How Validators Decide What to Accept
Each validator does the same, but in reverse. They also collect heartbeat messages. However, instead of selecting the highest 2f + 1, they choose the lowest 2f + 1. Again, they take the median, and that becomes their local threshold. If Alice's transaction fee is at or above this number, they accept it.
This asymmetry is intentional: Alice uses the high end to ensure her fee clears every honest validator's threshold. Validators use the low end to ensure they don't reject honest users unnecessarily. This ensures that even if validators and users see a different set of heartbeat messages, they have a valid clearing price.
But let's play it out to be sure. Say there are four validators, and one is malicious.
- Sharing the local estimates. The honest ones report base fees of $99, $100, and $101. The malicious validator could have said anything or nothing at all. For the sake of the example, the malicious validator sends nothing to the first validator, $0 to the second one and ∞ to both the third one and the user.

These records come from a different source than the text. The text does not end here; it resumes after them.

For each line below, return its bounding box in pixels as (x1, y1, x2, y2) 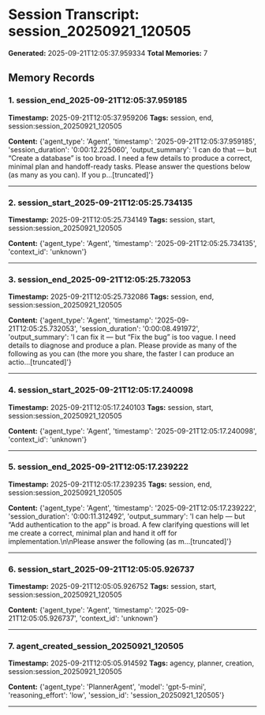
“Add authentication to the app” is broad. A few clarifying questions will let (8, 519, 250, 529)
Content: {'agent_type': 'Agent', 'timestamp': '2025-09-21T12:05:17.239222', (8, 503, 257, 512)
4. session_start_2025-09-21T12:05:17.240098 (8, 385, 194, 396)
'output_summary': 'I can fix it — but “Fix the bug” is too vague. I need (8, 333, 237, 342)
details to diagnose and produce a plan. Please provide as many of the (8, 341, 237, 350)
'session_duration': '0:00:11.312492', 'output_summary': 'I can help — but (8, 511, 245, 521)
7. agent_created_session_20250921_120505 (8, 641, 184, 652)
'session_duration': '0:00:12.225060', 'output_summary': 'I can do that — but (8, 144, 257, 155)
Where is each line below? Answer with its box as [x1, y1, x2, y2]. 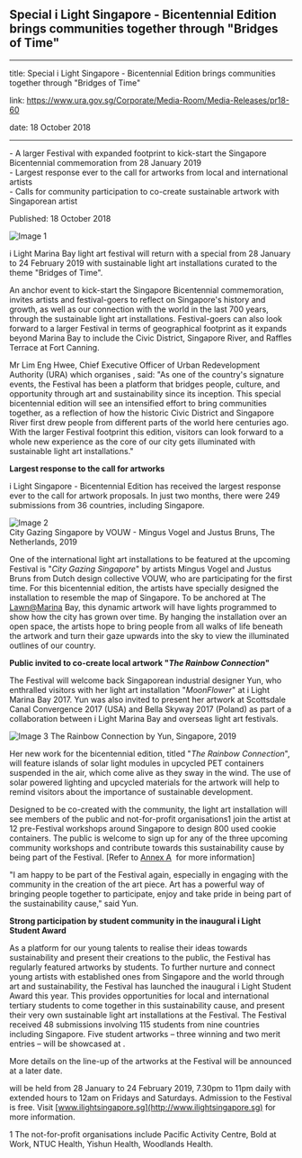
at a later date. [9, 1065, 63, 1076]
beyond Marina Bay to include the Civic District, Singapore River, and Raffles [9, 333, 292, 343]
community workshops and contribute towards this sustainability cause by [9, 842, 285, 853]
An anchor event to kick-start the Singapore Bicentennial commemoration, [9, 284, 284, 296]
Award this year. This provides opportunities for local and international [9, 990, 270, 1001]
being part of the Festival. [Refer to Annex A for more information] [9, 852, 255, 862]
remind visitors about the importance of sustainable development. [9, 786, 253, 797]
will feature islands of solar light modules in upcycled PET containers [9, 757, 264, 769]
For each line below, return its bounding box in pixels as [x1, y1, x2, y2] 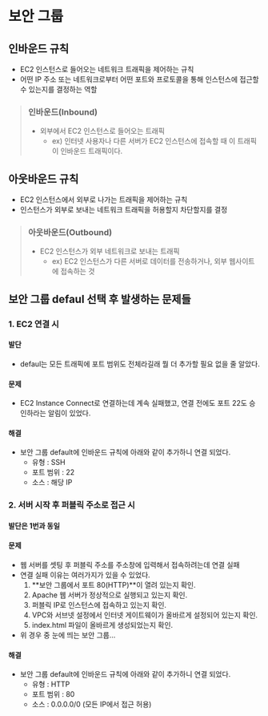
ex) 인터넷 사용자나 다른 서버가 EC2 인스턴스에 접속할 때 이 [51, 136, 236, 146]
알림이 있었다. [47, 408, 91, 418]
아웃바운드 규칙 [8, 172, 79, 185]
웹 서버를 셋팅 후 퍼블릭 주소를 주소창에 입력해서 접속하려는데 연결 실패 [19, 560, 240, 570]
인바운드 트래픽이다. [60, 146, 123, 156]
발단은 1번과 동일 [8, 520, 60, 530]
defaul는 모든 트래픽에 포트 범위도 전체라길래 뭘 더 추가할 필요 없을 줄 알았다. [19, 358, 260, 369]
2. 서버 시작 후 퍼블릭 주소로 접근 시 [8, 500, 136, 511]
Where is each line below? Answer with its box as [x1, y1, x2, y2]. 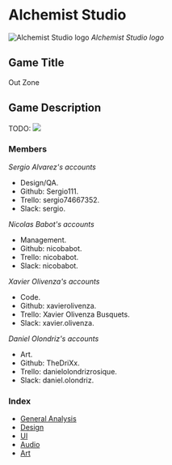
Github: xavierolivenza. [19, 301, 97, 310]
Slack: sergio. [19, 203, 66, 213]
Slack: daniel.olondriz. [19, 375, 94, 385]
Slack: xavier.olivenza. [19, 318, 94, 327]
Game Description [8, 101, 102, 115]
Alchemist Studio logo [90, 32, 164, 42]
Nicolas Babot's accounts [8, 219, 94, 228]
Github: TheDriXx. [19, 358, 80, 368]
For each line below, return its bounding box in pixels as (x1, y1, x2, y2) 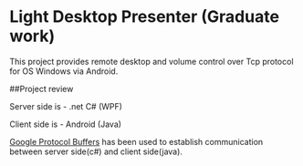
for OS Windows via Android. (9, 66, 119, 77)
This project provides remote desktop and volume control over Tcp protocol (9, 56, 294, 67)
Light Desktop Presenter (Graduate (9, 6, 280, 27)
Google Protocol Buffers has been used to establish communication (9, 136, 264, 147)
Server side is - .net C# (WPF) (9, 100, 123, 111)
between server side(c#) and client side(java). (9, 146, 183, 157)
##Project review (9, 83, 74, 94)
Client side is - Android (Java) (9, 119, 121, 130)
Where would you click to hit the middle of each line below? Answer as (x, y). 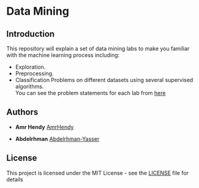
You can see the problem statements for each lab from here (90, 93)
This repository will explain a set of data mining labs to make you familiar (98, 48)
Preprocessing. (34, 73)
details (15, 179)
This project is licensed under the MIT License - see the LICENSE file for (97, 173)
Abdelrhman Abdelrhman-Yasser (57, 138)
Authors (22, 112)
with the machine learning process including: (63, 55)
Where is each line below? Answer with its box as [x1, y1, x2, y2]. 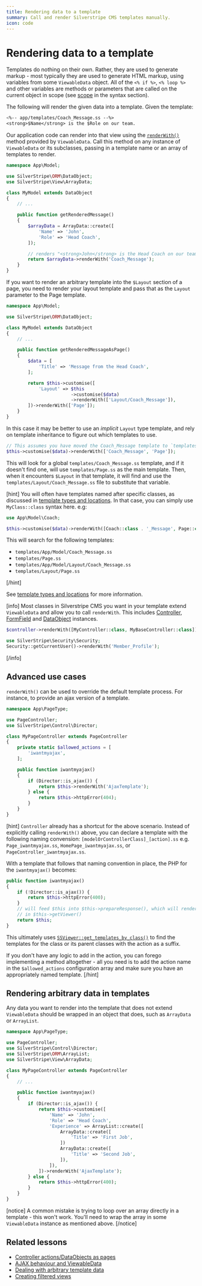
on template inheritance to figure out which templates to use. [6, 431, 158, 438]
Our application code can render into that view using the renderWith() [6, 131, 180, 139]
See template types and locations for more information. [6, 591, 143, 598]
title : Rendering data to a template [6, 8, 101, 15]
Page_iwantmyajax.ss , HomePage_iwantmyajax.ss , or [6, 841, 131, 849]
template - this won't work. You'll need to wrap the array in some [6, 1213, 167, 1220]
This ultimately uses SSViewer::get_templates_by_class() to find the [6, 933, 176, 941]
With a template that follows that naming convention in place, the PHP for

- Alice’s gas price. Alice collects the three (2f +1) highest heartbeats [$100, $101, ∞] and computes the median value $101 as the price for the current epoch. Note here that if the malicious guy would have sent $0 to Alice, then she would have computed the gas price to be $100. We will see in the next step that any value greater or equal to $100 would have been valid.
- Validators gas price. The validators each take the three lowest values and compute their medians - $99, $100, and $99, respectively. Regardless of the estimate sent by the malicious guy, the gas price for the validators are lower than $100 and greater than $99.
- Alice uses $101 as the gas price for her transaction, which is greater than the local estimates of all the honest validators; therefore, she receives sufficient attestations to confirm her transaction.
What it Achieves
With the heartbeat construction, pod achieves what traditional systems rely on consensus to do:
- Honest users' transactions are accepted by all honest validators.
- Fees are predictable – users don't need to guess or overpay; they just include the base fee.
- The system stays responsive under load, balancing the throughput and price.
- The fee mechanism protects the system from denial-of-service attacks; validators follow simple rules to filter out low-paying transactions.
- Users pay a fair price; one that comes from, or lies between, honest validator estimates.
And it does all of this without consensus. It's the kind of design that makes consensusless systems not just fast, but usable.
TL;DR
Consensusless systems like pod can execute transactions efficiently, but setting fair transaction fees without coordination is challenging. Traditional approaches rely on global agreement to reflect load and adjust fees. pod's heartbeat construction solves this by (i) structuring time into epochs, (ii) sharing local load estimates, and (iii) letting users and validators coordinate on fees via quorums. The result is a transaction pricing mechanism that's fair and predictable, without compromising the performance gains that come from avoiding consensus in the first place.